Videos : MGMT : Cool Song No. 2
MGMT's “Cool Song No. 2” (the best song on Kanye West's Yeezus that isn't actually on Yeezus), off their new self-titled album and second “We don't wanna be famous anymore” record in a row, has been afforded an absolutely stunning music video. Directed by Isaiah Seret, who combines the blunt, sweaty melodrama of a director like Lee Daniels' work (Raphael Saadiq's “Good Man,” a greasy period piece) with some film student high-concept canniness (the humanist, Jonestown-riffing video for Cults' “Go Outside”), “Cool Song No. 2” is a portrait of emotional turmoil and a trippy, oblique representation of what it's like to try to care for someone you love who is sick.

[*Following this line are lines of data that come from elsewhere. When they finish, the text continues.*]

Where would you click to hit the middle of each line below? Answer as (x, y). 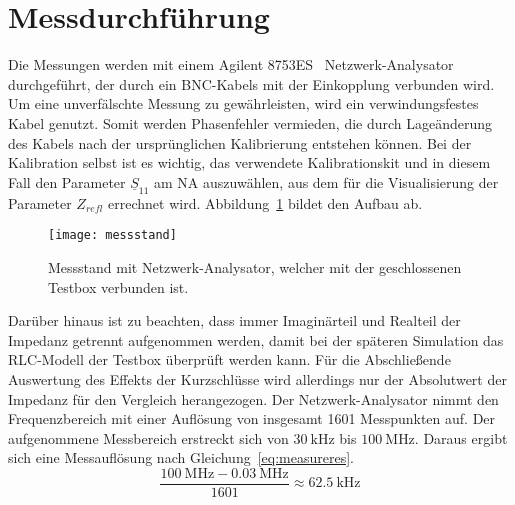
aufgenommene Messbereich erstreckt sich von (148, 437)
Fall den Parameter (67, 181)
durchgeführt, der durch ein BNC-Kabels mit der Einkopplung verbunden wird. (251, 83)
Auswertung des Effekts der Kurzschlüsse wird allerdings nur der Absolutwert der (257, 378)
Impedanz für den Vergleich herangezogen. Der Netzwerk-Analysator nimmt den (253, 398)
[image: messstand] (112, 235)
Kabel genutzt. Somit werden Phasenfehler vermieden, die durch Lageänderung (250, 122)
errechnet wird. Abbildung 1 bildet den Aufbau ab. (265, 202)
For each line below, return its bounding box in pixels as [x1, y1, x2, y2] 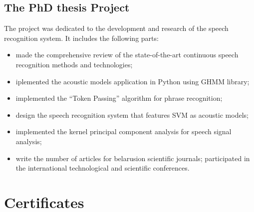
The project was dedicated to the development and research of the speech [4, 23, 229, 33]
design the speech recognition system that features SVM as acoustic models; [15, 109, 249, 120]
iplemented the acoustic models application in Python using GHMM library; [15, 76, 250, 86]
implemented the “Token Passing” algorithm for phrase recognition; [15, 93, 223, 103]
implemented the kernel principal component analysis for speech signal [15, 126, 232, 137]
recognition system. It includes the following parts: [4, 32, 159, 43]
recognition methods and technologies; [15, 59, 133, 69]
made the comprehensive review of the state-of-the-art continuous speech [15, 49, 239, 60]
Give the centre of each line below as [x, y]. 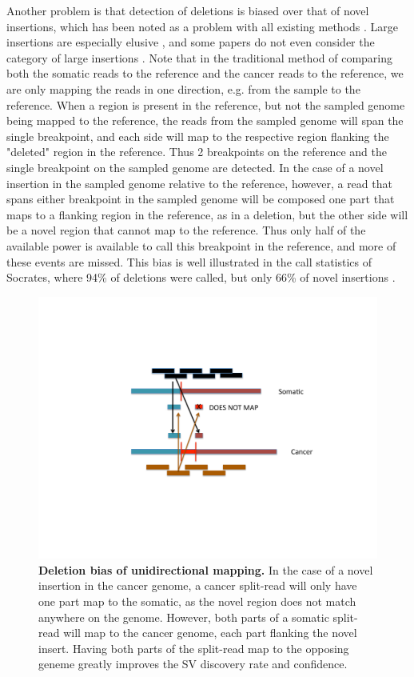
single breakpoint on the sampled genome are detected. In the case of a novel [195, 167]
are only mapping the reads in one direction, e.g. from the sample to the [183, 88]
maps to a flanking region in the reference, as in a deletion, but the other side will [207, 214]
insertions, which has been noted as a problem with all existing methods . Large [202, 26]
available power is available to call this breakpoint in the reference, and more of [201, 245]
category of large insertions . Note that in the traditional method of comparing [199, 57]
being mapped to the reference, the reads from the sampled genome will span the [205, 120]
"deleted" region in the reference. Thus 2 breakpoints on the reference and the [197, 152]
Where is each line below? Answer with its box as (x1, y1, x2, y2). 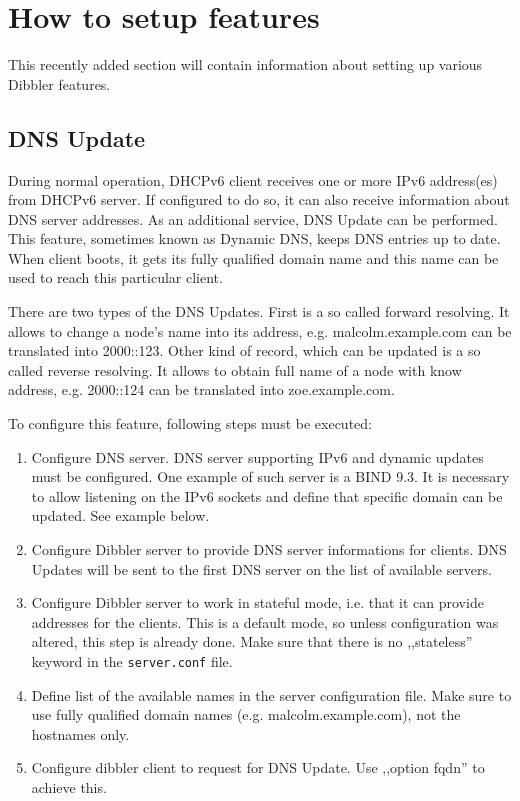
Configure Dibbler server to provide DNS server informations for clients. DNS (31, 539, 507, 560)
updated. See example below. (31, 505, 210, 526)
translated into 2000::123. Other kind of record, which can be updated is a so (8, 340, 481, 361)
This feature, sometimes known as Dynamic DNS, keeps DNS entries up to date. (8, 228, 501, 249)
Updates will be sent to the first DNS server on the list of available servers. (31, 558, 492, 579)
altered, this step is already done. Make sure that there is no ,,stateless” (31, 631, 473, 652)
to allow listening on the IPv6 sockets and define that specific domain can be (31, 485, 503, 506)
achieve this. (31, 777, 107, 798)
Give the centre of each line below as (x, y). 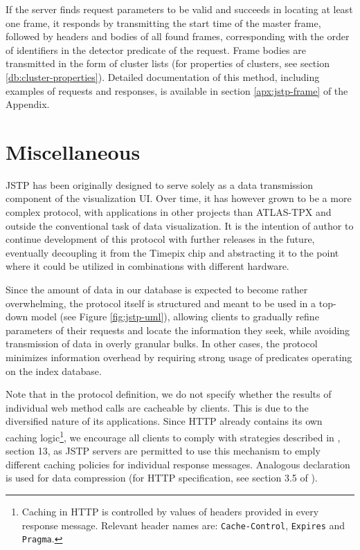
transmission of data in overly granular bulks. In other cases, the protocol (162, 343)
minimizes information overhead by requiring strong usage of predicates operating (179, 357)
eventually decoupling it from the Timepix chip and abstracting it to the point (172, 252)
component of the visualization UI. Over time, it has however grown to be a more (179, 198)
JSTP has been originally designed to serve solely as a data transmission (160, 184)
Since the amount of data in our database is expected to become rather (157, 290)
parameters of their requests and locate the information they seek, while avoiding (178, 330)
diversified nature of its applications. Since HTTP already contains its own (164, 421)
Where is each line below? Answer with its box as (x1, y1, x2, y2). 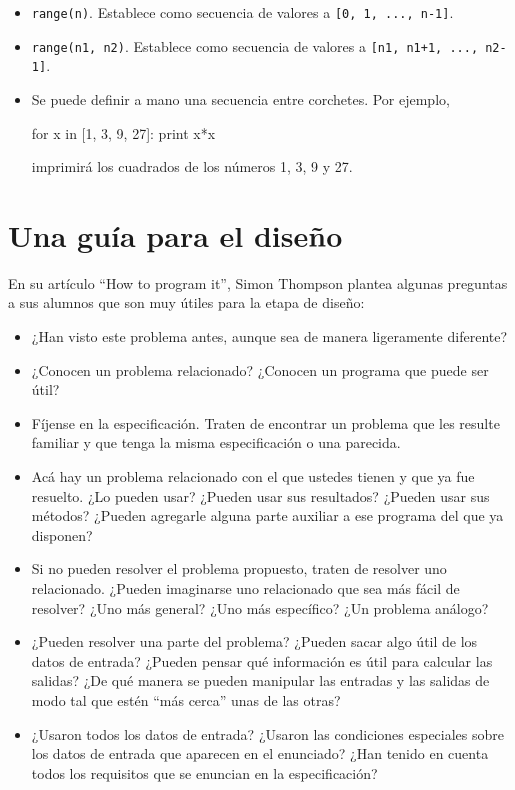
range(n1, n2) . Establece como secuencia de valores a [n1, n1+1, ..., (31, 35, 479, 56)
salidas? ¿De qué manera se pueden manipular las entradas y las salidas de (31, 670, 490, 691)
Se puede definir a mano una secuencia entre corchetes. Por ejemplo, (31, 88, 450, 109)
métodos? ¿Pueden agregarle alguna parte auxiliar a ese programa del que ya (31, 505, 504, 526)
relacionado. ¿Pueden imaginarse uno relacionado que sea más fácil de (31, 578, 460, 598)
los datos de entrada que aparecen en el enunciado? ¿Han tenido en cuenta (31, 743, 489, 764)
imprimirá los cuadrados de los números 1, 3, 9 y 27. (31, 156, 353, 177)
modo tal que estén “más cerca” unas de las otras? (31, 689, 341, 710)
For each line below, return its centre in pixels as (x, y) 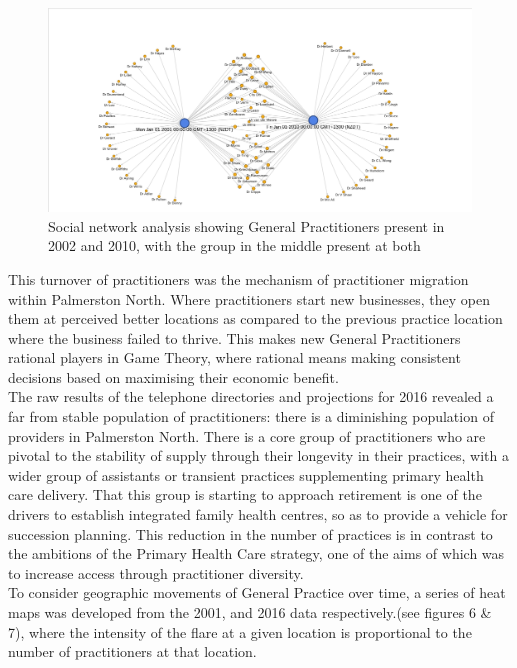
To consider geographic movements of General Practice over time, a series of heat (257, 592)
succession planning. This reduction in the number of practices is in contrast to (250, 533)
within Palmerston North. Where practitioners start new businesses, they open (249, 298)
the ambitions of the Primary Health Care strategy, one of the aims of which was (256, 553)
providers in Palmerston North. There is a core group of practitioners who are (247, 435)
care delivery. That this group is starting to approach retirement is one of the (245, 494)
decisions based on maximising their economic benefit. (173, 376)
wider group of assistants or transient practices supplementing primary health (246, 474)
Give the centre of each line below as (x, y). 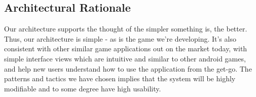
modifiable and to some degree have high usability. (83, 88)
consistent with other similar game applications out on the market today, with (126, 48)
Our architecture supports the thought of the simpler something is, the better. (126, 29)
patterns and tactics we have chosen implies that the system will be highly (120, 78)
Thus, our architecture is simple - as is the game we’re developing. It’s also (120, 38)
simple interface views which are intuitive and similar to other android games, (125, 58)
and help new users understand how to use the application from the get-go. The (128, 68)
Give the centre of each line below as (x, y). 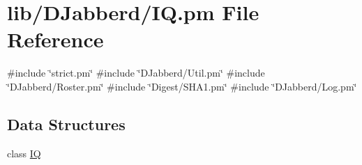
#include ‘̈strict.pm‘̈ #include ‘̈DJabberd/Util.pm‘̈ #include (136, 73)
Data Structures (66, 124)
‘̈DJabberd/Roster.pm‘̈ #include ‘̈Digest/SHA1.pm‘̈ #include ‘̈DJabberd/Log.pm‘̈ (182, 86)
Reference (55, 39)
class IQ (24, 153)
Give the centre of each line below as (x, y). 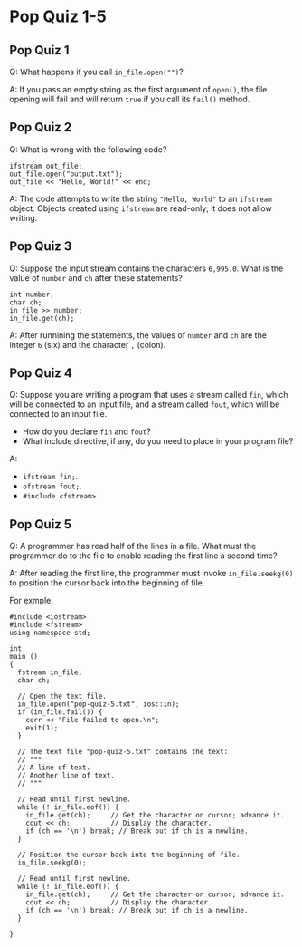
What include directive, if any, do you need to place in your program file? (158, 441)
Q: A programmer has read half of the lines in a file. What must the (133, 546)
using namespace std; (50, 633)
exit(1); (42, 728)
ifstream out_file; (46, 166)
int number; (32, 295)
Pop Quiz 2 (41, 127)
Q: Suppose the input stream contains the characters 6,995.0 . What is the (146, 268)
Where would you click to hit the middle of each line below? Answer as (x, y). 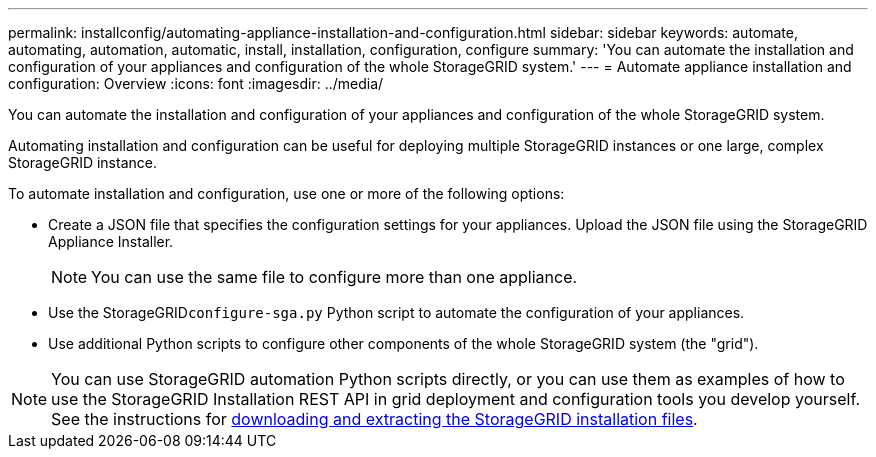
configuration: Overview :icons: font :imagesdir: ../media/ (196, 83)
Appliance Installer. (111, 241)
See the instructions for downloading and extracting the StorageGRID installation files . (374, 419)
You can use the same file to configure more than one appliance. (334, 277)
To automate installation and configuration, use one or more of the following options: (286, 193)
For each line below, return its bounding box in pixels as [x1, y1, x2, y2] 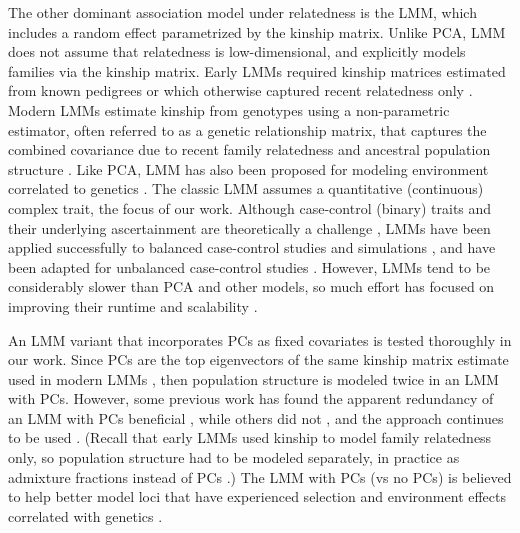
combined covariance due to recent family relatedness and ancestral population [8, 139, 491, 160]
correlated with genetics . [8, 505, 163, 526]
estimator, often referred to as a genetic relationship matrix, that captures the [8, 119, 487, 140]
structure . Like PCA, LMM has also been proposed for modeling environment [8, 158, 489, 179]
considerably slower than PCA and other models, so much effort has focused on [8, 276, 495, 297]
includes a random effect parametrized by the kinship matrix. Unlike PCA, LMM [8, 21, 506, 42]
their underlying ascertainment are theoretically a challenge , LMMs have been [8, 217, 491, 238]
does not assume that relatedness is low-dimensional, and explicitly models [8, 41, 466, 62]
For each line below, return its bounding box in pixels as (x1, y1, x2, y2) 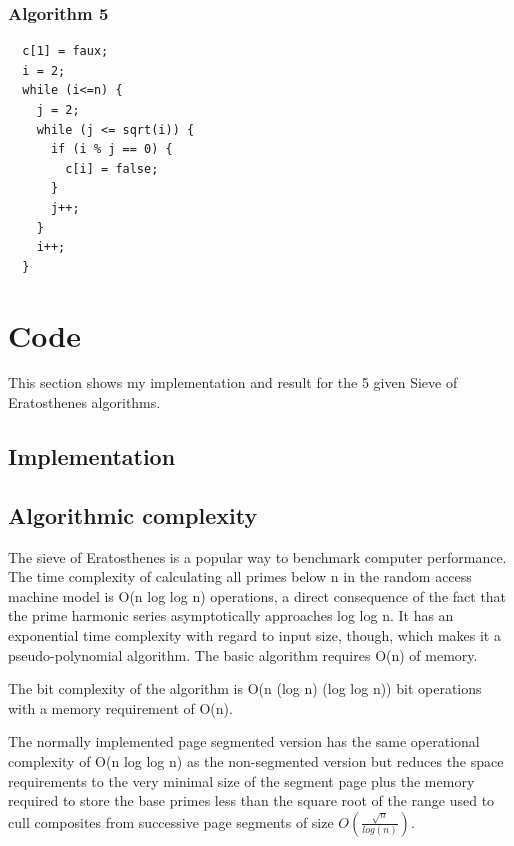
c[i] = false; (65, 161, 159, 176)
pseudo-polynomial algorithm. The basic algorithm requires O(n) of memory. (8, 644, 478, 665)
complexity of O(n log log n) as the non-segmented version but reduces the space (8, 750, 504, 771)
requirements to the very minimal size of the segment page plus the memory (8, 770, 475, 791)
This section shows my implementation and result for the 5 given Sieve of (8, 372, 458, 393)
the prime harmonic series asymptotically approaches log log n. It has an (8, 605, 454, 626)
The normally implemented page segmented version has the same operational (8, 731, 480, 752)
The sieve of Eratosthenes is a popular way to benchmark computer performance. (8, 546, 507, 567)

It stars Michael K. Williams best known for portraying Omar, the shotgun-wielding, gay stick-up man from The Wire (Seret's Saadiq video featured Chad Coleman, Cutty of The Wire), as a Lee Marvin in Point Blank meets Wesley Snipes in New Jack City stonefaced drug dealer. We watch Williams kick ass and lord over some kind of chic meth lab-esque operation that turns plants into drugs. He has an afflicted boyfriend (played by Henry Hopper, Dennis Hopper's son) who is apparently sick, and on the verge of death: Cactus-like bark grows all over his body, and he slowly turns into a plant (on Seret's excellent, informative website, he refers to Williams' character as the “The Plant Man” and Hopper as “Tree” so I will do the same from here on out).
The video lurches from bursts of violence to regret-tinged post-violence moments of pause, and punctuates the moody tough guy vibes with affectionate shots of the Plant Man delicately tending to his transforming lover. “Cool Song No. 2” climaxes with the Plant Man giving Tree the plant drug, encouraging the final steps of a horrifying transition. Then, it's revealed that the Plant Man has a similar bark-like mark on his wrist. He sacrificed himself and now, he will suffer the same fate, but no one will be there to lovingly tend to him. A final image finds Plant Man and Tree in the lab, a heart hovering above them. Seret affectionately affords them this tableau as “Cool Song No. 2” fades out.
Thanks to its psychedelic crime movie visual palette and bold blasts of violence, “Cool Song No. 2” feels very much like Nicholas Winding-Refn's Drive and Only God Forgives. Also, like those movies, “Cool Song No. 2” uses violence as an expression for deeper, more knotty emotions. And that violence is always tempered with regret. Early on, Plant Man throws a man into a wall and then, Seret quickly cuts to him driving, staring forward, in a daze, soaking in his actions. When the Plant Man attacks a guy in a greenhouse, a jump cut moves the scene forward, and Plant Man stands, a little shook by his own propensity for violence.
“Cool Song No. 2” begins as an improbably badass video: Omar from The Wire beating people up. But busting heads soon becomes a representation of Plant Man's inner turmoil. The violence is there because this is how the Plant Man controls his empire, but it also functions as an expression of the frustration that builds up when you cannot help those you want to help the most. This gorgeous, disturbing, incredibly affecting short film is the music video of the year.